(Source information)

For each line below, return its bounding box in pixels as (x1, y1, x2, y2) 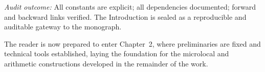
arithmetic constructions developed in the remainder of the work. (4, 58, 208, 68)
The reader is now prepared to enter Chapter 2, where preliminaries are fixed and (4, 38, 261, 49)
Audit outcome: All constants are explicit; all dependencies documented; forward (4, 2, 256, 12)
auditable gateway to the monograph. (4, 21, 122, 32)
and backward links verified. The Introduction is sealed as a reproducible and (4, 11, 247, 22)
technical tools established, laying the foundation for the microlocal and (4, 48, 229, 59)
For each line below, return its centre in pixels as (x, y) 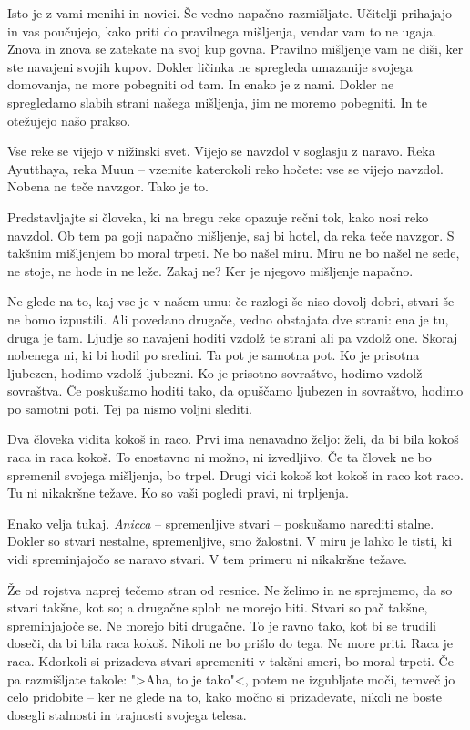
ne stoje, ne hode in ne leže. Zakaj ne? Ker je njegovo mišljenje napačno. (210, 270)
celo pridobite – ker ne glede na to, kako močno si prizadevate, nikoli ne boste (225, 697)
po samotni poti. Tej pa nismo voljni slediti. (130, 408)
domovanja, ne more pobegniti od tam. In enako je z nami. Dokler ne (201, 84)
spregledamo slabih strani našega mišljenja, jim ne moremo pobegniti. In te (217, 102)
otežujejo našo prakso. (69, 120)
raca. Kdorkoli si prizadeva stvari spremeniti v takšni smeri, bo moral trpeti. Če (230, 661)
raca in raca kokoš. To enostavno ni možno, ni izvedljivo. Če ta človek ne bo (220, 457)
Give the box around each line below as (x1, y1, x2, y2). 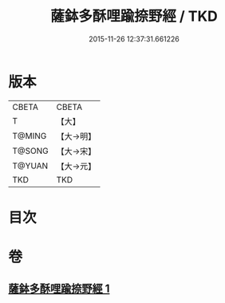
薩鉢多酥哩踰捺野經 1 (8, 282, 110, 296)
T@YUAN (12, 160, 49, 171)
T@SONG (12, 145, 49, 156)
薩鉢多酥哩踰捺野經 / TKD (50, 7, 218, 26)
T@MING (12, 130, 47, 141)

(End Source information)

• [Task to carry out] Could you reproduce exactly the lines from the one containing "otežujejo našo prakso. (69, 120)" through the last line of the records, both included, leaving out the pictures?

• [Task response]
otežujejo našo prakso. (69, 120)
raca. Kdorkoli si prizadeva stvari spremeniti v takšni smeri, bo moral trpeti. Če (230, 661)
raca in raca kokoš. To enostavno ni možno, ni izvedljivo. Če ta človek ne bo (220, 457)
Give the box around each line below as (x1, y1, x2, y2). 
薩鉢多酥哩踰捺野經 1 (8, 282, 110, 296)
T@YUAN (12, 160, 49, 171)
T@SONG (12, 145, 49, 156)
薩鉢多酥哩踰捺野經 / TKD (50, 7, 218, 26)
T@MING (12, 130, 47, 141)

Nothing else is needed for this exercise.